Whatever it is you do for eight hours a day, five days a week, this too will eventually have an effect on how you think, and how you behave. What you do shapes your mind, becoming a part of who you are.

If you put four sales people in a room, or four accountants, and ask them to come up with new, fresh ideas for their business, you could probably predict the results. You’ll get a handful of ideas, and they will agree on most of them. People who engage in the same work and deal with the same types of problems everyday, will tend to have the similar perspectives on their work. When looking for new ideas, they will tend to agree on which ideas are best. Now, if you put the accountants and the sales reps into the same room, you will have a much, much different kind of meeting.

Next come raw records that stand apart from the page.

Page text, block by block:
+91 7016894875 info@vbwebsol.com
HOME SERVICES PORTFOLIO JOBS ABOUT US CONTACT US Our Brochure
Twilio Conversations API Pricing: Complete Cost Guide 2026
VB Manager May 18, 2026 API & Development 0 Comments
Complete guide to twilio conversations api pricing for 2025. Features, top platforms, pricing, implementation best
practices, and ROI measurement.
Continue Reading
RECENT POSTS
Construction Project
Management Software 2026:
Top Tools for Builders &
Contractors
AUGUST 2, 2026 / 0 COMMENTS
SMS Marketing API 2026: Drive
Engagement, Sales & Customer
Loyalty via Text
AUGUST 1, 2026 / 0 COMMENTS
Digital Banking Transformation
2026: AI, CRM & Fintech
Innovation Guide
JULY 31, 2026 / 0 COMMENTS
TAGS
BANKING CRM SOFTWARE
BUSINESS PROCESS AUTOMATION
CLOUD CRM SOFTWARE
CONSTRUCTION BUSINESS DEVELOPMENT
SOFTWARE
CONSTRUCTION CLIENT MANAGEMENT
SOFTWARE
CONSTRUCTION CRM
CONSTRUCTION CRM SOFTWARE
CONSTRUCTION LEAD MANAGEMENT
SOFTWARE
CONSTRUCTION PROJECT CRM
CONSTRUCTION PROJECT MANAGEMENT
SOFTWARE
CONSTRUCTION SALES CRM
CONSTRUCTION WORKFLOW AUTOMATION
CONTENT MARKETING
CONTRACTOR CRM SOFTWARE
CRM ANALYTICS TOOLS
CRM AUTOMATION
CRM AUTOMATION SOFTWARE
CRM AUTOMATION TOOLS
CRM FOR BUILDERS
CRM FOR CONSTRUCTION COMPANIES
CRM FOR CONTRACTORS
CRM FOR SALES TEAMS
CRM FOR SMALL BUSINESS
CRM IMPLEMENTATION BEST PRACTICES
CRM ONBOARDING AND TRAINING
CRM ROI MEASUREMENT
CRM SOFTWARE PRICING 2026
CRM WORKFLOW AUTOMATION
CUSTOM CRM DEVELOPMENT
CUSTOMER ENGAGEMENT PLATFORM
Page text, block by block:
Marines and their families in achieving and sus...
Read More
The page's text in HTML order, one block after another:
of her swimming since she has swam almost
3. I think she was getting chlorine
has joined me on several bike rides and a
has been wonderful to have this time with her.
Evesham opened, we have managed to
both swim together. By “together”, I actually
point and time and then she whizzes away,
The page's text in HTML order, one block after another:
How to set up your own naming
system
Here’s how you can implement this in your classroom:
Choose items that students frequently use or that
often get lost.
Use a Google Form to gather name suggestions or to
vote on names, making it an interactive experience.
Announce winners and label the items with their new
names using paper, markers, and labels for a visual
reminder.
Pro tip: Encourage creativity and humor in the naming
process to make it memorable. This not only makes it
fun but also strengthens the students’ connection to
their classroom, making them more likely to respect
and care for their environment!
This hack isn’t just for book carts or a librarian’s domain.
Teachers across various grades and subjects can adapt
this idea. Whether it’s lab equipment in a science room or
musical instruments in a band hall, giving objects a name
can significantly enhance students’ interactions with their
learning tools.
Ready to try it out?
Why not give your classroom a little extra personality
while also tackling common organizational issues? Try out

As a writer, I find words themselves sometimes become problematic. Reading words, writing words, thinking in words, even when writing creatively, can become a mental rut. Every six months or so, I become overwhelmed with the need to immerse myself in something new. I will paint for a week straight, or draw, or fix a car, build or refinish a piece of furniture, pick up a guitar, speak French, take flying lessons.

This summer I’m learning wood carving. I’m really awful at it, but I seem to improve with each hour. Its a very tactile, non-verbal experience. While it takes a great deal of thought and planning, the thought process is different than writing a paragraph, and the planning is much different than plotting a novel. When I return to the keyboard, it is with a slightly different mind than if I had just gone for a walk, or watched a movie, or any of those hundreds of other things we use to distract ourselves.

Learning to play music does make you more aware of sounds, but it changes the way you think about words as well. Learning to paint doesn’t just make you more sensitive to colors, it alters your approach to everything else you do. Wood carving, I’m beginning to find, does not just change how I look at a piece of wood, or how I look at the trees. It has slightly altered my perception of the words I’m typing now. It has slightly influenced the way I think.

I don’t believe it matters what you do, as long as it is new, and different from your normal routines. Because, for myself, what I have learned, the act of beginning something new, whatever it might be, also helps me reacquaint myself with a beginner’s perspective. I’ve stepped out of my own head for a while, stepped out of my usual neural pathways, and when I return, it is from a completely different perspective.

In my own head, you could say, it is Frost’s path less traveled. You zen folks out there would call it the beginner’s mind.

So I would urge you this week to get out of your head and try something you have never tried before. Engage with it, immerse yourself in it, experience it. When you return, you’ll be returning to your self from a slightly different angle, a slightly different perspective, than the perspective you have on your life today.